By 1854, Cuba was one of Spain’s few remaining New World colonies, and Southern expansionists coveted it—and its lucrative sugar plantations—as a new U.S. slave state.

Three American diplomats, including future President James Buchanan, hatched a plan to offer Spain an ultimatum: Sell Cuba for $120 million, or prepare for war. They premised their secret proposal, the Ostend Manifesto, on national defense.

“[T]he Union can never enjoy repose, nor possess reliable security as long as Cuba is not embraced within its boundaries," they wrote.

When the plot went public, it was denounced outside Dixie — Horace Greeley’s New-York Tribune called it the “Manifesto of the Brigands"—and the idea was shelved as America slid toward civil war.

The U.S. wouldn’t take control of Cuba until 1898 and the Spanish-American War—Remember the Maine!—when the U.S. also claimed Puerto Rico, the Philippines, and more.

Lt. Col. Theodore Roosevelt, “holding his sword and shouting for his men to follow him," helped win the day at San Juan Hill, Cuba, a decisive battle in the war.

A few years later, as president, the old Rough Rider called for his country to follow him—this time to Panama.

Roosevelt was intrigued by the military and commercial possibilities of a canal across the isthmus, cutting 8,000 miles off a New York-San Francisco voyage.

No matter that Panama was a state within the Republic of Colombia. In 1903, Roosevelt approved a coup by local insurgents, and sent in the gunboats.

“[A] vulgar and mercenary venture," the New York Evening Post called it.

Colombia backed down and Roosevelt got his canal, completed in 1914. Jimmy Carter returned it 63 years later, but Trump wants it back.

But the interventions weren’t limited to government leaders. American fruit mogul Samuel Zemurray, known as “Sam the Banana Man," sent his own gunboat, the decommissioned USS Hornet, into action when he didn’t like the tax policies in Honduras — O. Henry’s original Banana Republic.

“Bonilla Gone With Hornet," the New York Times reported Dec. 24, 1910, after the gunboat left New Orleans carrying Honduras’s ex-president Manuel Bonilla, American mercenaries, arms, and ammunition.

After two years of war, Bonilla was back in Honduras’s presidential palace, and “Sam the Banana Man" got his tax break.

Industrialist Henry Ford was after rubber when he built the company town Fordlandia on a Connecticut-sized patch of Brazil’s Amazon forest in 1927.

Ford Motor’s global empire already included mines, forests, and steel mills. A rubber plantation was the next step in the founder’s goal of total in-house production. “Civilizing" the Amazon, as Ford perceived it, was a side benefit.

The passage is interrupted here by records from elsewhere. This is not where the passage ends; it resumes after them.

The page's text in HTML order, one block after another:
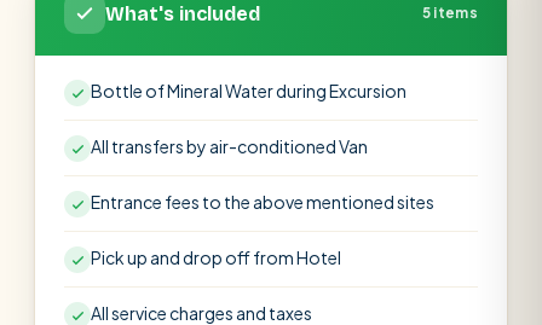
What's included 5 items
Bottle of Mineral Water during Excursion
All transfers by air-conditioned Van
Entrance fees to the above mentioned sites
Pick up and drop off from Hotel
All service charges and taxes
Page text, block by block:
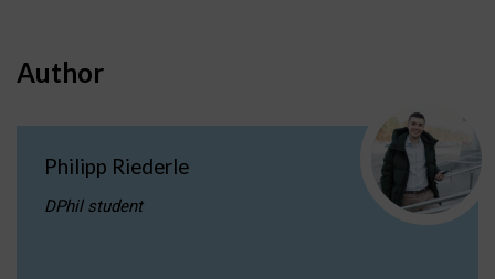
Author
Philipp Riederle
DPhil student

As it happened, Fordlandia was beset by smallpox and yellow fever, rubber-destroying fungi, and labor unrest that required military intervention. Little rubber was produced.

In 1945, having lost $15 million, Ford sold Fordlandia back to Brazil for $250,000—“a virtual gift," the Springfield, Mass., Daily Republican called it.

During that span, Ford’s cars had helped create booming demand for oil, threatening to outstrip U.S. production. Soon help came from farther afield.

After the discovery of a major oil gusher near Venezuela’s Lake Maracaibo, the race was on for U.S. oil producers, the Los Angeles Times reported in its Feb. 6, 1922, article, “Flock to Venezuela Oil Field."

By 1924, Standard Oil of New Jersey, predecessor to Exxon Mobil, was one of 26 oil companies that had joined the flock to Caracas. There, dictator Gen. Juan Vicente Gómez demanded hefty kickbacks for the right to drill.

Pay and drill they did, with the country’s production rising to 137 million barrels in 1929 from 1.4 million in 1921. Venezuelan crude powered the allies during World War II, and American investment continued to grow.

Then, in 1976, Venezuela lowered the boom, nationalizing its oil industry.

“Today we are fixing the destiny of the nation," President Carlos Andrés Pérez announced to cheering crowds.

Foreign oil assets were confiscated by state-owned Petróleos de Venezuela SA—the same PdVSA that Trump is trying to fix today.

That was the first time Exxon’s assets were seized. The company returned during Venezuela’s “oil opening" policy of the 1990s, only to be ousted again in 2007, this time by Maduro’s predecessor, longtime President Hugo Chávez.

No wonder Exxon isn’t rushing back. It may be recalling the old proverb: Fool me once, shame on you. Fool me twice, shame on me.